Economic signs point to improved hiring

WASHINGTON — For the first time in months, a host of indicators are pointing to an improving labor market ahead of the monthly jobs report from the government. The latest report from the Labor Department, coming Friday, is likely to cement the view that the U.S. economy is clear of another recession.

Gauges of manufacturing activity, private-sector hiring and first-time unemployment claims all showed improvement for September, providing more ammunition for those economists who think the glass is still half full for the U.S. economy.

"It's official: The next recession hasn't started yet. It certainly didn't start in September based on the latest available batch of economic indicators," Ed Yardeni, a veteran Wall Street analyst, wrote in a research note Thursday. "Most encouraging is that private-sector payrolls rose 91,000 during the month, according to ADP."

The ADP National Employment Report, which gauges only hiring in the private sector, came in above analysts' expectations Wednesday and pointed to improved hiring after a scary summer. The number is still below the levels that are needed to significantly knock down August's 9.1 percent unemployment rate, but it beats the tepid summer numbers, which prompted analysts' concerns about a double-dip recession.

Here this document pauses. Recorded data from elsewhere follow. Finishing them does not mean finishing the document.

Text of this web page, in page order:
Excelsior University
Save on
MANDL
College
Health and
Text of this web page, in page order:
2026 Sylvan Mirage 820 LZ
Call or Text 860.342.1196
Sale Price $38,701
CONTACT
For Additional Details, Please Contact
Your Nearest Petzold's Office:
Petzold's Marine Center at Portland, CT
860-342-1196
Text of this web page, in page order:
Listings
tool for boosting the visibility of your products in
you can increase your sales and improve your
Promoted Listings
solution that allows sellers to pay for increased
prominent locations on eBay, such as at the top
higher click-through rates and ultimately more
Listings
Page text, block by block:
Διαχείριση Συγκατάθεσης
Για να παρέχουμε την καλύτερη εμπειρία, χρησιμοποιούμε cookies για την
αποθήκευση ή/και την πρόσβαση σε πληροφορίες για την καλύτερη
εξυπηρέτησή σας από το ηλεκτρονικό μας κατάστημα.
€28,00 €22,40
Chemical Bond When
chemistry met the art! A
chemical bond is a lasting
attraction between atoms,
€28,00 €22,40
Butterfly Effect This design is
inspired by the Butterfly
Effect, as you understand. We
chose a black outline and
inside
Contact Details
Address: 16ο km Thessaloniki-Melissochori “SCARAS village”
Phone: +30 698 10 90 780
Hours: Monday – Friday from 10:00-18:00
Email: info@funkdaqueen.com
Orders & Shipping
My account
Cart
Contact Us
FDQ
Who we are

Also pointing to continued hiring was Thursday's Labor Department report on first-time unemployment claims. These applications for jobless benefits rose by 6,000 to 401,000 last week, but that was less than had been forecast. Importantly, the four-week average for this number continued to fall; it's now at 414,000. That's still above the average of 375,000 jobless claims that economists say reflects a healthier job market.

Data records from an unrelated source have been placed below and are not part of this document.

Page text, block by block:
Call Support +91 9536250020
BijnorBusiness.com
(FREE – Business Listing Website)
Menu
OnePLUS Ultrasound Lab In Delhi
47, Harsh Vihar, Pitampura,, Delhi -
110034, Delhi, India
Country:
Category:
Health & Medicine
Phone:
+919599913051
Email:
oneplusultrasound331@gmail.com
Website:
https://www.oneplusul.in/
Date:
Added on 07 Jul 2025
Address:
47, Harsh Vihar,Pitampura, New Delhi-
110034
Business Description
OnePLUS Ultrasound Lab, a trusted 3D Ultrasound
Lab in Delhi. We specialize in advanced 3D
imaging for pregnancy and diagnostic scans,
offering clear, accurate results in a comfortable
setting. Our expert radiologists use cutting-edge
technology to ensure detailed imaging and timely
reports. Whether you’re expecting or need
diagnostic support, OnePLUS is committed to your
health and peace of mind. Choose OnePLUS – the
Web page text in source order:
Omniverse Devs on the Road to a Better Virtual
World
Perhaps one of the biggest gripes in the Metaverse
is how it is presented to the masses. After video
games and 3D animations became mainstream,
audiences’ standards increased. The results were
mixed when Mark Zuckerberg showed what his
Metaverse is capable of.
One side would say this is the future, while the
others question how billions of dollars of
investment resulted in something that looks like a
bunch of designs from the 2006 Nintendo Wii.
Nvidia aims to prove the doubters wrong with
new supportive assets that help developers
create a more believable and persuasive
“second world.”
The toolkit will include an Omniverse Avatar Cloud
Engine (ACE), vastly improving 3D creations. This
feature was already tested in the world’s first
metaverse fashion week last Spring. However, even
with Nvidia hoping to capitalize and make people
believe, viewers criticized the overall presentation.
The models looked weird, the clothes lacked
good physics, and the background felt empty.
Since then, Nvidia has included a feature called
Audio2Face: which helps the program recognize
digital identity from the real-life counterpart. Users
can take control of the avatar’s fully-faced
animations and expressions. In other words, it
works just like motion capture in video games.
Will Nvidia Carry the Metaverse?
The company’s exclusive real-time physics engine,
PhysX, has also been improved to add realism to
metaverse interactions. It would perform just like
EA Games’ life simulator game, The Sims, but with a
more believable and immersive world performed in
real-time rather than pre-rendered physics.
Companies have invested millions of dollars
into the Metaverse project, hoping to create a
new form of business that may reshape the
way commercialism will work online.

Most mainstream economists have forecast a September government jobs report that's positive, in the range of 25,000 to 90,000 jobs. The monthly report from the Bureau of Labor Statistics includes state and local hiring, which has been negative throughout 2011 and pulls against stronger overall employment numbers.

While there's been more to cheer about of late, another measure points to future pain. The outplacement company Challenger, Gray & Christmas Inc. said Wednesday in its monthly report on planned job cuts that employers had announced 115,730 layoffs in September. That was the worst job-cut month in more than two years, the firm said.

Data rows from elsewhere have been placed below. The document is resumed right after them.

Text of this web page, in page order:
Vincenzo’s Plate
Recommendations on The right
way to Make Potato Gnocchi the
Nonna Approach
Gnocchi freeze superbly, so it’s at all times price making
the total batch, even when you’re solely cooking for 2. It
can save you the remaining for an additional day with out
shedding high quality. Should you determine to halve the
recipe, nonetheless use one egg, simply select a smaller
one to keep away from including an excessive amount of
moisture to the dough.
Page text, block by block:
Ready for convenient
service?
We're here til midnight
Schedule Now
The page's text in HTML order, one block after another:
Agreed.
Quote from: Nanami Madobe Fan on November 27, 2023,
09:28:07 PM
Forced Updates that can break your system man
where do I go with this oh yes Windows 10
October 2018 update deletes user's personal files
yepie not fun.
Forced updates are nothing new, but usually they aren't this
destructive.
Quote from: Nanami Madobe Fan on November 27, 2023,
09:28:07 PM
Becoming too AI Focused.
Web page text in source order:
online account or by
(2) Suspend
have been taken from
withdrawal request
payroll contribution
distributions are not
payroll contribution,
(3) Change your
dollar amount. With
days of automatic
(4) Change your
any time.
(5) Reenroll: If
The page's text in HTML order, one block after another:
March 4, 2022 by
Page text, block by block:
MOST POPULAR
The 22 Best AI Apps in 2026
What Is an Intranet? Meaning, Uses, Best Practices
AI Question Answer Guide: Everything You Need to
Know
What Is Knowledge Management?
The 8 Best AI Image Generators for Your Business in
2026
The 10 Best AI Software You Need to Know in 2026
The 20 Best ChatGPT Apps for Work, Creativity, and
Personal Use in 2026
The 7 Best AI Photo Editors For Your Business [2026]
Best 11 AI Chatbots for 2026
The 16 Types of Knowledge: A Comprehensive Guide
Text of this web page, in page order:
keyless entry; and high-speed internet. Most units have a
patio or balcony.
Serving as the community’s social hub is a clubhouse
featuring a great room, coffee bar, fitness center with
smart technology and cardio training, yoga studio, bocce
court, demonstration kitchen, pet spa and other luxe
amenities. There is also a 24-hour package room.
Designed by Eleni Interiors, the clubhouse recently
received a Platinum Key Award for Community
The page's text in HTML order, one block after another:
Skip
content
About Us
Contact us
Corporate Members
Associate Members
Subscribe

"Heavy reductions planned by the military accounted for a large portion of September job cuts, signaling what may lie ahead as the federal government seeks across-the-board cuts in spending," Challenger, Gray & Christmas noted, adding that the other big hit came from Bank of America's planned layoffs.

On another positive front, the International Council of Shopping Centers reported Thursday that revenues for its members were up 5.5 percent in September, a big jump over the revised August number of 4.8 percent. That points to more hiring in the retail sector.

Big retailers such as Target and Kohl's did particularly well, as did both discount and luxury stores.

"The discount stores' performance is understandable; however, it is very hard to understand the luxury department stores doing well in this economic and financial environment. Consumer confidence is at recession levels, household net worth is projected to fall considerably, job prospects are dismal and household income is hurting," Chris Christopher, an economist with IHS Global Insight, wrote in a research note. "This report is sending a somewhat confused signal on the state of the American consumer."